_What is required_:
Which lines of the entries below hold the word "Home"? Report each of them.

_Stored dataset items_:
^^^^^^^^^^^^^^^^
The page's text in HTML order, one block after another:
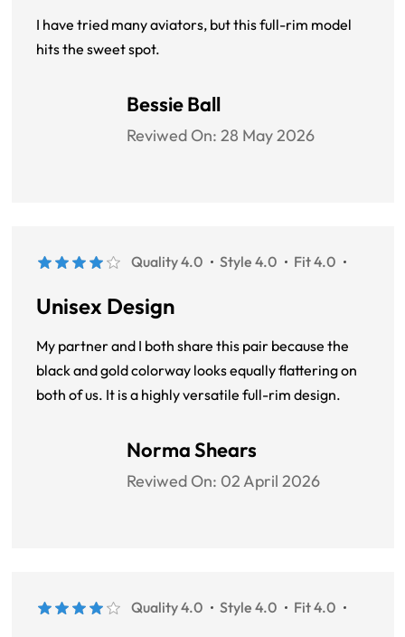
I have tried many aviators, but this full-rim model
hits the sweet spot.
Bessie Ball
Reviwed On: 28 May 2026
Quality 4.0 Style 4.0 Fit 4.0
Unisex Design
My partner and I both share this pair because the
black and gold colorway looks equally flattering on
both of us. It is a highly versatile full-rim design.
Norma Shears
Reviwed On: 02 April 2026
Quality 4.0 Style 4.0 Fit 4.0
^^^^^^^^^^^^^^^^
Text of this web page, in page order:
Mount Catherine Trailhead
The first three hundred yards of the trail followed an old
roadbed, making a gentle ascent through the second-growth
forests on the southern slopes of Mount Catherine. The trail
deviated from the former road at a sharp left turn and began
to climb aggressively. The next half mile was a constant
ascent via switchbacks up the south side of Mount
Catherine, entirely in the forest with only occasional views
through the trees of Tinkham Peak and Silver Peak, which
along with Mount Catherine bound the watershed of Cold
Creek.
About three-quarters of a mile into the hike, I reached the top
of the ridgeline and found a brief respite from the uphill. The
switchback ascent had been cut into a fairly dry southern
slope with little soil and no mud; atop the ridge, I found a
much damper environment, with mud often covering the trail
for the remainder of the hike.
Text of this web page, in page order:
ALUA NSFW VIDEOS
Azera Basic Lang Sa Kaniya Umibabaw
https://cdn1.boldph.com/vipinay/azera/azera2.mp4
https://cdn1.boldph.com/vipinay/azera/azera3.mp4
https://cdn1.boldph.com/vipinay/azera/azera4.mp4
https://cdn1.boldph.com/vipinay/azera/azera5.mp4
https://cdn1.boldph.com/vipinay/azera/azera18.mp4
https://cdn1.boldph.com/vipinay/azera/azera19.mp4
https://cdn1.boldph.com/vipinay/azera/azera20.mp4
^^^^^^^^^^^^^^^^
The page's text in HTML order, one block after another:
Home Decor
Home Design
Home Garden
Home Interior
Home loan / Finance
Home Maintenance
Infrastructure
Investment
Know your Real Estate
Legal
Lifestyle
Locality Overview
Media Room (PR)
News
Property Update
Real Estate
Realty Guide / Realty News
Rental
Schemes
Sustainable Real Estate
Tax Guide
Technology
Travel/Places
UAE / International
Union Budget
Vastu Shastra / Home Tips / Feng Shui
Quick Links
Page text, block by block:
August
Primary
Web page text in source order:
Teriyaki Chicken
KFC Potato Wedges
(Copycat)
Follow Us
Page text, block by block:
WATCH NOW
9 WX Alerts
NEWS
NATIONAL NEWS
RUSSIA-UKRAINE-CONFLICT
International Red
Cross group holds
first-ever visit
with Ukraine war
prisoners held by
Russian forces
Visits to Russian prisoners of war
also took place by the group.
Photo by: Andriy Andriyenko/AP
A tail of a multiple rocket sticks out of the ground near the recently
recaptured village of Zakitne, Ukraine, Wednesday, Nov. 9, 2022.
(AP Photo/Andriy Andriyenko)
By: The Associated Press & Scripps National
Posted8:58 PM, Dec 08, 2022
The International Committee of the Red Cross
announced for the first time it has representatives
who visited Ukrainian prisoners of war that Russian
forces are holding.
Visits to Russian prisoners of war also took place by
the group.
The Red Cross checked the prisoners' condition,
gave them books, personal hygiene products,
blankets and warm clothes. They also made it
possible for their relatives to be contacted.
^^^^^^^^^^^^^^^^
_Your solution_:
Home Decor
Home Design
Home Garden
Home Interior
Home loan / Finance
Home Maintenance
Vastu Shastra / Home Tips / Feng Shui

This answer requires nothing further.